▶ _Task details_: The following data has a line with "Give the centre" and a line with "Constraints from Macro-Induced". Write out exactly those lines and all the lines between them.

▶ _Extracted entries_:
*** Block opens ***

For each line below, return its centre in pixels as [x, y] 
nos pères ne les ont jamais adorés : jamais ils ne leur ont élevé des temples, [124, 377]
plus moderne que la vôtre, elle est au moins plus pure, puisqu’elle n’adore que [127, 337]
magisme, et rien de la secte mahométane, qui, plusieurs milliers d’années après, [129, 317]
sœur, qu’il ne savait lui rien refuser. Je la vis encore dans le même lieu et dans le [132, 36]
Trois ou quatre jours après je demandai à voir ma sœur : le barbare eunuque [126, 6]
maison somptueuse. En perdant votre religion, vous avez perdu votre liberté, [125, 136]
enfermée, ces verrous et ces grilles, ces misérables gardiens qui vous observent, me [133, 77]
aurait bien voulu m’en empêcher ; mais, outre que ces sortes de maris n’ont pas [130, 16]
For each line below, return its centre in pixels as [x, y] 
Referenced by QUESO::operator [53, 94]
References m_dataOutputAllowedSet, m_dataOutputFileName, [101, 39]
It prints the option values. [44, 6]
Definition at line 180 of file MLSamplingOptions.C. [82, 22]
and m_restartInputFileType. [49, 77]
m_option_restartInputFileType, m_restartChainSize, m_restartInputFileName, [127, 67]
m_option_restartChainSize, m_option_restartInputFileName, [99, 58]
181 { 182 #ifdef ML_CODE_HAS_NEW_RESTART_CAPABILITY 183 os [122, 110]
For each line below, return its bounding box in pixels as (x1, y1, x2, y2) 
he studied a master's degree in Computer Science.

*** Block closes ***
*** Block opens ***

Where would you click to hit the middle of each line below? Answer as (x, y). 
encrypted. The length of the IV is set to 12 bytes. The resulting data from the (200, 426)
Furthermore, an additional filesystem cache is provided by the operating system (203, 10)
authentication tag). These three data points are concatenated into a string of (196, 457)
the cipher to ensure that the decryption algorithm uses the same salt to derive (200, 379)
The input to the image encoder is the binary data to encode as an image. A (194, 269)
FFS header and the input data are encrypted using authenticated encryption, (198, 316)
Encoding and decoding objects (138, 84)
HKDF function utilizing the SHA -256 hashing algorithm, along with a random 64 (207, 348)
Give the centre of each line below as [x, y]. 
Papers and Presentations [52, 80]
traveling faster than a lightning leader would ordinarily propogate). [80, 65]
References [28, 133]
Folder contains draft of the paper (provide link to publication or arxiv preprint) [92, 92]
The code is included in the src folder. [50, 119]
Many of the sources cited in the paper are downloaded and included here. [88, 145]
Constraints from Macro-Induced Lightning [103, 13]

*** Block closes ***

▶ _Expected answer_:
Give the centre of each line below as [x, y]. 
Papers and Presentations [52, 80]
traveling faster than a lightning leader would ordinarily propogate). [80, 65]
References [28, 133]
Folder contains draft of the paper (provide link to publication or arxiv preprint) [92, 92]
The code is included in the src folder. [50, 119]
Many of the sources cited in the paper are downloaded and included here. [88, 145]
Constraints from Macro-Induced Lightning [103, 13]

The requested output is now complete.